> _SUPPLIED DATA_:
[Start of section]

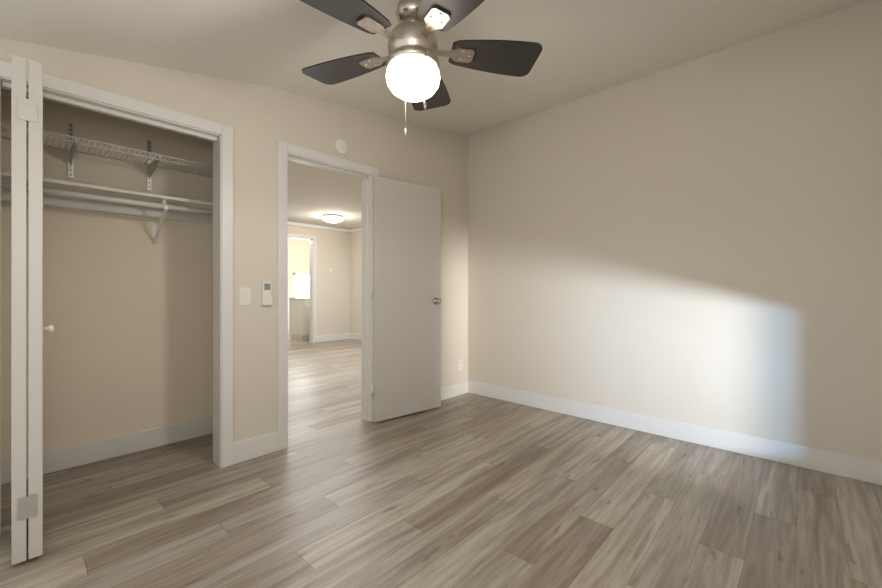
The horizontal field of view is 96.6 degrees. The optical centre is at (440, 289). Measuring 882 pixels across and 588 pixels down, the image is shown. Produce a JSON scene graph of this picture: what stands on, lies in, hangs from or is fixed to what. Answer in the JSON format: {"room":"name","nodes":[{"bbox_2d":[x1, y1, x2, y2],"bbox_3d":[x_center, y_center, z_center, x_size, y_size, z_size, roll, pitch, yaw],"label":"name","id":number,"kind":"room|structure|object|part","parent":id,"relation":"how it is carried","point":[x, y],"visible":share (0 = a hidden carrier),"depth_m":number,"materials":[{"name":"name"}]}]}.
{"room":"empty bedroom","nodes":[
{"label":"empty bedroom","id":0,"kind":"room"},
{"bbox_2d":[1,88,212,460],"bbox_3d":[-2.135,-0.395,2.615,0.120,2.950,1.590,0,0,43],"label":"wall","id":1,"kind":"structure","parent":0,"point":[128,316],"depth_m":2.55,"materials":[{"name":"paint"}]},
{"bbox_2d":[1,121,212,190],"bbox_3d":[-1.977,-0.850,2.470,0.308,0.340,1.333,0,0,43],"label":"wire closet shelf","id":2,"kind":"object","parent":1,"relation":"attached to","point":[71,140],"visible":0.79,"depth_m":2.40,"materials":[{"name":"silver metal"}]},
{"bbox_2d":[1,171,212,244],"bbox_3d":[-1.975,-0.456,2.469,0.313,0.289,1.350,0,0,43],"label":"closet shelf","id":3,"kind":"object","parent":1,"relation":"attached to","point":[72,195],"visible":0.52,"depth_m":2.44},
{"bbox_2d":[1,416,212,484],"bbox_3d":[-2.085,1.015,2.569,0.016,0.130,1.350,0,0,43],"label":"baseboard","id":4,"kind":"structure","parent":1,"relation":"attached to","point":[55,460],"depth_m":2.54,"materials":[{"name":"white wood"}]},
{"bbox_2d":[0,38,467,442],"bbox_3d":[-0.992,-0.395,2.856,0.120,2.950,3.890,0,0,43],"label":"wall","id":5,"kind":"structure","parent":0,"point":[261,120],"depth_m":2.59,"materials":[{"name":"paint"}]},
{"bbox_2d":[1,54,53,564],"bbox_3d":[-1.778,0.075,1.687,0.429,2.010,0.129,0,0,39],"label":"bifold closet door","id":6,"kind":"structure","parent":5,"relation":"in","point":[24,110],"depth_m":1.54,"materials":[{"name":"paint"}]},
{"bbox_3d":[-1.620,0.160,1.622,0.032,0.032,0.034,0,0,43],"label":"knob","id":7,"kind":"part","parent":6,"relation":"part of","materials":[{"name":"white plastic"}]},
{"bbox_2d":[2,81,216,141],"bbox_3d":[-1.678,-0.923,2.092,0.030,0.021,0.877,0,0,43],"label":"track rail","id":8,"kind":"object","parent":5,"relation":"attached to","point":[63,100],"visible":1,"depth_m":2.06,"materials":[{"name":"white metal"}]},
{"bbox_2d":[0,60,232,534],"bbox_3d":[-1.685,0.062,2.099,0.134,2.035,0.927,0,0,43],"label":"door frame","id":9,"kind":"structure","parent":5,"relation":"attached to","point":[217,302],"depth_m":2.40,"materials":[{"name":"white wood"}]},
{"bbox_2d":[239,287,250,304],"bbox_3d":[-1.239,0.040,2.490,0.010,0.114,0.070,0,0,43],"label":"light switch","id":10,"kind":"object","parent":5,"relation":"attached to","point":[244,295],"visible":1,"depth_m":2.48,"materials":[{"name":"white plastic"}]},
{"bbox_2d":[233,432,277,464],"bbox_3d":[-1.192,1.015,2.536,0.016,0.130,0.291,0,0,43],"label":"baseboard","id":11,"kind":"structure","parent":5,"relation":"attached to","point":[255,447],"depth_m":2.52,"materials":[{"name":"white wood"}]},
{"bbox_2d":[261,282,271,304],"bbox_3d":[-1.144,0.022,2.581,0.026,0.155,0.064,0,0,43],"label":"remote","id":12,"kind":"object","parent":5,"relation":"attached to","point":[266,297],"visible":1,"depth_m":2.57,"materials":[{"name":"white plastic"}]},
{"bbox_2d":[277,140,378,450],"bbox_3d":[-0.860,0.036,2.999,0.154,2.087,0.854,0,0,43],"label":"door frame","id":13,"kind":"structure","parent":5,"relation":"attached to","point":[284,148],"depth_m":2.85,"materials":[{"name":"white wood"}]},
{"bbox_2d":[334,139,348,154],"bbox_3d":[-0.754,-1.095,3.001,0.034,0.120,0.120,0,0,43],"label":"smoke detector","id":14,"kind":"object","parent":5,"relation":"attached to","point":[341,146],"visible":1,"depth_m":2.98,"materials":[{"name":"white plastic"}]},
{"bbox_2d":[371,176,441,421],"bbox_3d":[-0.260,0.073,3.374,0.192,1.990,0.697,0,0,43],"label":"door leaf","id":15,"kind":"structure","parent":5,"relation":"in","point":[406,292],"depth_m":3.35,"materials":[{"name":"paint"}]},
{"bbox_3d":[-0.060,0.100,3.574,0.167,0.064,0.074,0,0,43],"label":"knob","id":16,"kind":"part","parent":15,"relation":"part of","materials":[{"name":"silver metal"}]},
{"bbox_2d":[441,380,468,400],"bbox_3d":[-0.123,1.015,3.702,0.016,0.130,1.189,0,0,43],"label":"baseboard","id":17,"kind":"structure","parent":5,"relation":"attached to","point":[449,391],"depth_m":3.97,"materials":[{"name":"white wood"}]},
{"bbox_2d":[458,359,462,370],"bbox_3d":[0.200,0.775,4.059,0.010,0.114,0.070,0,0,43],"label":"electrical outlet","id":18,"kind":"object","parent":5,"relation":"attached to","point":[460,364],"visible":1,"depth_m":4.06,"materials":[{"name":"white plastic"}]},
{"bbox_2d":[288,238,308,333],"bbox_3d":[-3.912,-0.220,9.436,0.120,2.600,4.100,0,0,43],"label":"wall","id":19,"kind":"structure","parent":0,"point":[298,255],"depth_m":9.70,"materials":[{"name":"paint"}]},
{"bbox_2d":[293,273,308,297],"bbox_3d":[-3.263,-0.085,10.062,0.110,0.670,1.140,0,0,43],"label":"window","id":20,"kind":"structure","parent":19,"relation":"in","point":[300,284],"depth_m":9.85,"materials":[{"name":"white glass"}]},
{"bbox_2d":[288,225,349,335],"bbox_3d":[-3.366,-0.220,7.293,0.120,2.600,4.120,0,0,43],"label":"wall","id":21,"kind":"structure","parent":0,"point":[333,293],"depth_m":8.34,"materials":[{"name":"paint"}]},
{"bbox_2d":[288,233,315,342],"bbox_3d":[-3.038,-0.013,7.643,0.142,2.186,1.272,0,0,43],"label":"door frame","id":22,"kind":"structure","parent":21,"relation":"attached to","point":[312,288],"depth_m":8.03,"materials":[{"name":"white wood"}]},
{"bbox_2d":[288,221,348,342],"bbox_3d":[-3.328,-0.125,7.210,0.050,2.410,3.810,0,0,43],"label":"baseboard","id":23,"kind":"structure","parent":21,"relation":"attached to","point":[334,337],"depth_m":8.23,"materials":[{"name":"white wood"}]},
{"bbox_2d":[288,160,360,228],"bbox_3d":[-1.671,-1.390,5.717,4.750,0.120,4.150,0,0,43],"label":"ceiling","id":24,"kind":"structure","parent":0,"point":[315,194],"depth_m":5.59,"materials":[{"name":"white paint"}]},
{"bbox_2d":[322,214,342,222],"bbox_3d":[-1.941,-1.268,7.058,0.370,0.123,0.370,0,0,43],"label":"hall ceiling light","id":25,"kind":"object","parent":24,"relation":"attached to","point":[332,218],"visible":1,"depth_m":6.93,"materials":[{"name":"white glass"}]},
{"bbox_2d":[350,231,360,333],"bbox_3d":[-0.220,-0.220,7.121,4.750,2.600,0.120,0,0,43],"label":"wall","id":26,"kind":"structure","parent":0,"point":[355,282],"depth_m":8.54,"materials":[{"name":"paint"}]},
{"bbox_2d":[349,227,360,340],"bbox_3d":[-0.322,-0.125,7.099,4.630,2.410,0.050,0,0,43],"label":"baseboard","id":27,"kind":"structure","parent":26,"relation":"attached to","point":[353,336],"depth_m":8.51,"materials":[{"name":"white wood"}]},
{"bbox_2d":[0,0,868,135],"bbox_3d":[0.136,-1.490,1.814,3.230,0.960,3.940,0,0,43],"label":"ceiling","id":28,"kind":"structure","parent":0,"point":[589,47],"depth_m":2.20,"materials":[{"name":"paint"}]},
{"bbox_2d":[300,0,541,136],"bbox_3d":[-0.135,-1.005,1.600,1.061,0.678,1.019,0,0,43],"label":"ceiling fan","id":29,"kind":"object","parent":28,"relation":"hanging from","point":[410,60],"visible":1,"depth_m":1.56,"materials":[{"name":"silver metal"}]},
{"bbox_3d":[-0.115,-0.851,1.619,0.223,0.126,0.223,0,0,43],"label":"globe","id":30,"kind":"part","parent":29,"relation":"part of","materials":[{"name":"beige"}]},
{"bbox_2d":[0,334,881,587],"bbox_3d":[-1.347,1.130,5.116,10.300,0.100,7.200,0,0,43],"label":"floor","id":31,"kind":"structure","parent":0,"point":[468,490],"depth_m":1.93,"materials":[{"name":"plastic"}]},
{"bbox_2d":[289,301,308,339],"bbox_3d":[-3.007,0.645,8.774,0.628,0.870,0.485,0,0,43],"label":"base cabinet","id":32,"kind":"object","parent":31,"relation":"on","point":[298,318],"depth_m":8.52,"materials":[{"name":"beige wood"}]},
{"bbox_2d":[289,297,308,300],"bbox_3d":[-2.691,0.190,9.110,0.640,0.040,1.430,0,0,43],"label":"countertop","id":33,"kind":"structure","parent":32,"relation":"on","point":[296,298],"depth_m":8.56,"materials":[{"name":"white stone"}]},
{"bbox_2d":[468,0,881,460],"bbox_3d":[1.458,-0.395,3.166,3.070,2.950,0.120,0,0,43],"label":"wall","id":34,"kind":"structure","parent":0,"point":[697,241],"depth_m":2.73,"materials":[{"name":"paint"}]},
{"bbox_2d":[469,380,876,483],"bbox_3d":[1.357,1.015,3.167,2.920,0.130,0.016,0,0,43],"label":"baseboard","id":35,"kind":"structure","parent":34,"relation":"attached to","point":[835,463],"depth_m":2.73,"materials":[{"name":"white wood"}]},
{"bbox_2d":[877,461,881,484],"bbox_3d":[1.221,1.015,0.826,0.016,0.130,3.650,0,0,43],"label":"baseboard","id":36,"kind":"structure","parent":34,"relation":"attached to","point":[879,463],"depth_m":2.17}
]}

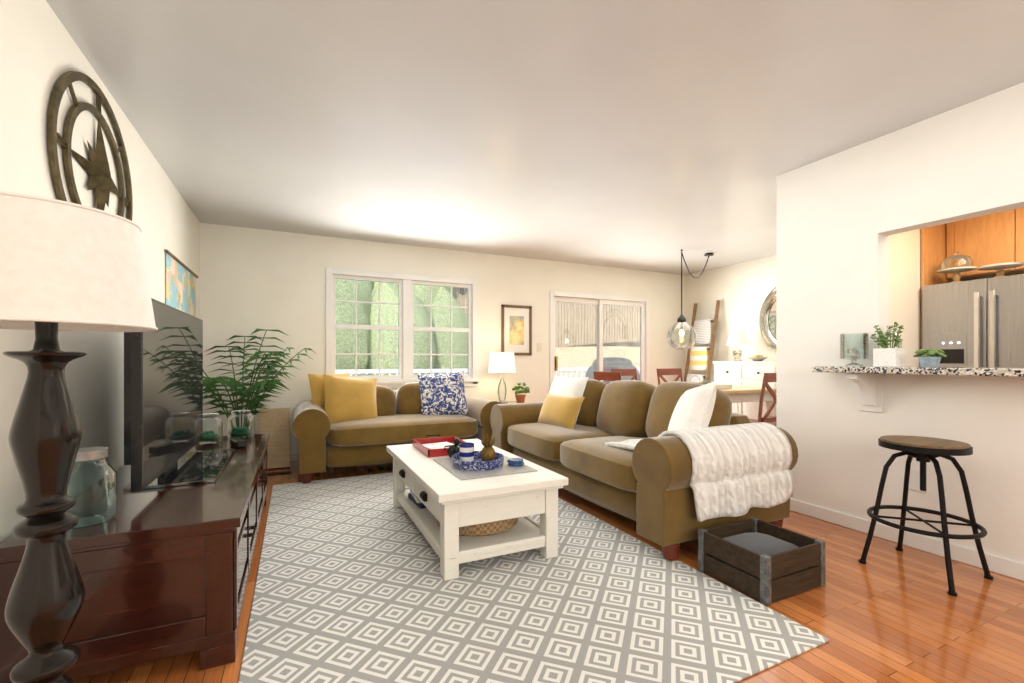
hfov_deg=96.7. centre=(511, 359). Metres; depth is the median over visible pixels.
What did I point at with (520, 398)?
potted herb
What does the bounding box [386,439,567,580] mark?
coffee table
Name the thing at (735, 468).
throw blanket
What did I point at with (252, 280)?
wall
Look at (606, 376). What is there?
chair
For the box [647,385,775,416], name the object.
dining table
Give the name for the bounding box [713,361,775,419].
sideboard
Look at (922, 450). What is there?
bar stool
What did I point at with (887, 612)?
floor
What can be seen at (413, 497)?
books
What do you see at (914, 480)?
electrical outlet plate
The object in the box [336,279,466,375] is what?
shrubs
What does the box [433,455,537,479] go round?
placemat
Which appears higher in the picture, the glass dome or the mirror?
the glass dome
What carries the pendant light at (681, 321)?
hanging from the ceiling
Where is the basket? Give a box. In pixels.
[437,518,517,535]
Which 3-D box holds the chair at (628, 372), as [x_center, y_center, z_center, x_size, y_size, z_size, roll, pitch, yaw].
[1.585,0.599,5.801,0.440,0.962,0.486,0,0,-29]
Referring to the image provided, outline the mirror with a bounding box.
[759,287,775,352]
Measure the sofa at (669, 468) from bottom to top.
0.951 m
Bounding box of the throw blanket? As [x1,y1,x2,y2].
[604,422,794,521]
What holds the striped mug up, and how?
on the tray at (478, 464)
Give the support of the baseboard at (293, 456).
attached to the wall at (252, 280)
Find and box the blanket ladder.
[683,300,719,382]
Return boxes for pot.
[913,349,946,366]
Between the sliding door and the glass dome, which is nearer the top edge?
the glass dome
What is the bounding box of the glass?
[879,325,901,347]
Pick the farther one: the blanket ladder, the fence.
the fence
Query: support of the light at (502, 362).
on the side table
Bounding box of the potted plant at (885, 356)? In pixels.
[870,322,905,366]
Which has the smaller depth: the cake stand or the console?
the console
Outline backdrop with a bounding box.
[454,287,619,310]
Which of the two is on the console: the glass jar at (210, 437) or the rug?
the glass jar at (210, 437)
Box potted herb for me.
[512,382,529,402]
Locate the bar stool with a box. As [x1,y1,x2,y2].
[858,435,992,595]
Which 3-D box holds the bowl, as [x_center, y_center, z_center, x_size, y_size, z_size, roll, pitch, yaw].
[3.159,-0.026,5.850,0.230,0.087,0.230,0,0,-25]
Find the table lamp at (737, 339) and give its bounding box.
[726,331,748,360]
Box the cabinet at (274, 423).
[258,408,289,468]
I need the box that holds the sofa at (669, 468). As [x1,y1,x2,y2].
[490,376,797,560]
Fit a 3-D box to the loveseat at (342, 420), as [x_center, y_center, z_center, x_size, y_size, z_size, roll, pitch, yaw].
[-1.159,0.595,4.696,1.989,0.943,1.005,0,0,-25]
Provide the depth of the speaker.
2.90 m
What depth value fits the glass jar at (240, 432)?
3.27 m
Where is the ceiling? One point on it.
(646, 134)
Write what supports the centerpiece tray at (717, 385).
on the dining table at (737, 394)
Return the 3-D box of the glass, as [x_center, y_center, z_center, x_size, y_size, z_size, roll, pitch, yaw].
[2.288,-0.087,2.753,0.110,0.250,0.110,0,0,-25]
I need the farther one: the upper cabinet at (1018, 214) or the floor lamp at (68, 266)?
the upper cabinet at (1018, 214)
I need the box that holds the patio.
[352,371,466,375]
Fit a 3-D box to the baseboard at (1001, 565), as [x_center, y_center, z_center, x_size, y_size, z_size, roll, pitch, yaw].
[2.983,1.038,1.209,0.014,0.085,4.814,0,0,-25]
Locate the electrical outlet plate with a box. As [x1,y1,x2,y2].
[909,469,926,492]
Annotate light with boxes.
[489,352,515,403]
[667,249,713,349]
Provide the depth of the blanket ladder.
6.74 m
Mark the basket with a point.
(490, 528)
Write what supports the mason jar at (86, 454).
on the console
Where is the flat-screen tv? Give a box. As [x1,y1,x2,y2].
[123,298,235,491]
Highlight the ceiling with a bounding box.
[46,0,1023,274]
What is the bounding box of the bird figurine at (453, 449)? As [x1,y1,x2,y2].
[447,438,461,457]
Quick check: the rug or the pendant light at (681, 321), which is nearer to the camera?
the rug
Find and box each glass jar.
[196,413,222,444]
[227,410,254,438]
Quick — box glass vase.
[840,333,868,365]
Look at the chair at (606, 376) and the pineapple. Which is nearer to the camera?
the pineapple
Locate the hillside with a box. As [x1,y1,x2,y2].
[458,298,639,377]
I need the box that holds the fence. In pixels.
[456,292,639,346]
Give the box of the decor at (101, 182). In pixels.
[47,71,132,220]
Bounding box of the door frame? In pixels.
[550,291,649,387]
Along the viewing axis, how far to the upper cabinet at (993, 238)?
3.95 m
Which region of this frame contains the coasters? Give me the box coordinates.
[507,458,523,465]
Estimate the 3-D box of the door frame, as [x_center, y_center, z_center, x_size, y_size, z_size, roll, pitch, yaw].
[1.312,0.068,6.599,1.760,2.025,0.018,0,0,-25]
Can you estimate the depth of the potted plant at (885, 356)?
2.61 m
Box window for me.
[326,267,479,388]
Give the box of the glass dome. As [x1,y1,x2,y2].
[936,252,976,282]
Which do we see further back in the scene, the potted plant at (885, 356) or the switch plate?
the switch plate
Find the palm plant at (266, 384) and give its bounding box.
[203,329,314,428]
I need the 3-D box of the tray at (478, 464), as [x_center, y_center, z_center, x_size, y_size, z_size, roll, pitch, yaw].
[-0.204,0.602,2.728,0.314,0.052,0.314,0,0,-25]
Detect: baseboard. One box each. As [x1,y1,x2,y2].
[290,453,298,460]
[790,498,1023,580]
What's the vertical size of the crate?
0.211 m
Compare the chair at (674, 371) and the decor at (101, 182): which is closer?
the decor at (101, 182)
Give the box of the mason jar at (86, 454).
[67,447,116,527]
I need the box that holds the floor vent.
[267,470,291,475]
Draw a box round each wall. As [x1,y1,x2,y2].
[0,0,199,541]
[200,223,684,452]
[685,256,1023,381]
[776,82,1023,562]
[889,229,920,366]
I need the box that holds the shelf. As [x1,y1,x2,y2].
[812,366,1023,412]
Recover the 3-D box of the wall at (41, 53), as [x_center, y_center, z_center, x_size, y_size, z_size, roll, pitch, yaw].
[-1.407,-0.140,0.836,0.120,2.440,8.320,0,0,-25]
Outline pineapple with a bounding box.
[480,433,495,460]
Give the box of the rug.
[238,472,828,682]
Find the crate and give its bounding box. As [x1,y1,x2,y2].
[698,517,824,605]
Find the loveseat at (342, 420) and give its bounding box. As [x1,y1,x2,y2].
[292,371,500,482]
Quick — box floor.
[73,461,1023,682]
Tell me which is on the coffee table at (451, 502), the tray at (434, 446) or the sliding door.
the tray at (434, 446)
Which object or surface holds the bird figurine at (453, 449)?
on the coffee table at (451, 502)
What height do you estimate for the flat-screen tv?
0.813 m
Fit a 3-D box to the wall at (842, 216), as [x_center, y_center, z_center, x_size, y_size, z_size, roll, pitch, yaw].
[3.047,-0.140,1.232,0.120,2.440,4.800,0,0,-25]
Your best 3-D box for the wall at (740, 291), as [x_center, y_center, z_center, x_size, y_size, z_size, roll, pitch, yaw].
[4.568,-0.140,3.686,0.120,2.440,8.320,0,0,-25]
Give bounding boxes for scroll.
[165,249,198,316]
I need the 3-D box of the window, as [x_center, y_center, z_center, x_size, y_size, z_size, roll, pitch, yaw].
[-1.262,-0.340,5.421,1.820,1.350,0.168,0,0,-25]
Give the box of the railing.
[336,367,639,377]
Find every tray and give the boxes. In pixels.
[412,434,464,456]
[452,451,503,470]
[674,376,731,388]
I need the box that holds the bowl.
[748,355,767,360]
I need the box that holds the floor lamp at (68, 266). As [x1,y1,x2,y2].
[0,191,157,682]
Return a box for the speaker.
[230,438,246,447]
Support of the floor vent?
in the floor
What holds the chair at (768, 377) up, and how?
on the floor
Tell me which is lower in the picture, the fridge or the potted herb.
the potted herb
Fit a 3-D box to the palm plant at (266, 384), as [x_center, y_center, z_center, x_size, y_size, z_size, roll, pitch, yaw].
[-2.328,0.408,4.160,1.016,1.345,1.126,0,0,-25]
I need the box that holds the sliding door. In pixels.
[554,297,644,386]
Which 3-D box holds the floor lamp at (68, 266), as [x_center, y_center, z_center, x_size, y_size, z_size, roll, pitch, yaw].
[-1.142,0.364,1.117,0.431,1.436,0.431,0,0,-25]
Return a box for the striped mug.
[460,442,473,461]
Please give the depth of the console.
1.56 m
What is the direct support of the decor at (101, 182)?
attached to the wall at (41, 53)
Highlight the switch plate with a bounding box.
[537,343,541,350]
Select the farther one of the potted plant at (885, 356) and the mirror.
the mirror
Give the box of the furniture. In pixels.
[585,357,639,385]
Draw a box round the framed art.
[501,304,531,354]
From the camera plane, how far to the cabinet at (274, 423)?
4.52 m
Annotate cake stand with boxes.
[977,262,1023,277]
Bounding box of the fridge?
[922,274,1023,367]
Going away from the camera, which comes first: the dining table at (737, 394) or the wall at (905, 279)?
the wall at (905, 279)
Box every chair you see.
[593,371,621,383]
[611,369,637,384]
[656,368,682,385]
[748,373,775,425]
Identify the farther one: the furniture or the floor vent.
the furniture
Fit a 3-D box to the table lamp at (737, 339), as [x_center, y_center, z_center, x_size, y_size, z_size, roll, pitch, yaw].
[3.049,-0.182,6.152,0.280,0.400,0.280,0,0,-25]
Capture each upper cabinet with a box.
[941,209,1012,282]
[1013,207,1023,274]
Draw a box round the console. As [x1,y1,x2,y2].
[0,433,269,682]
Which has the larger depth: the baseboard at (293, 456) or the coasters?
the baseboard at (293, 456)
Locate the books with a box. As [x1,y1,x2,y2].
[408,488,426,508]

[End of section]

> _PROMPT_: Would you retype the lines above from the one with "Provide the depth of the blanket ladder." down to the one with "[458,298,639,377]", word for word, both ends included and no other lines?

> _RESULT OF THE EXERCISE_:
Provide the depth of the blanket ladder.
6.74 m
Mark the basket with a point.
(490, 528)
Write what supports the mason jar at (86, 454).
on the console
Where is the flat-screen tv? Give a box. As [x1,y1,x2,y2].
[123,298,235,491]
Highlight the ceiling with a bounding box.
[46,0,1023,274]
What is the bounding box of the bird figurine at (453, 449)? As [x1,y1,x2,y2].
[447,438,461,457]
Quick check: the rug or the pendant light at (681, 321), which is nearer to the camera?
the rug
Find and box each glass jar.
[196,413,222,444]
[227,410,254,438]
Quick — box glass vase.
[840,333,868,365]
Look at the chair at (606, 376) and the pineapple. Which is nearer to the camera?
the pineapple
Locate the hillside with a box. As [x1,y1,x2,y2].
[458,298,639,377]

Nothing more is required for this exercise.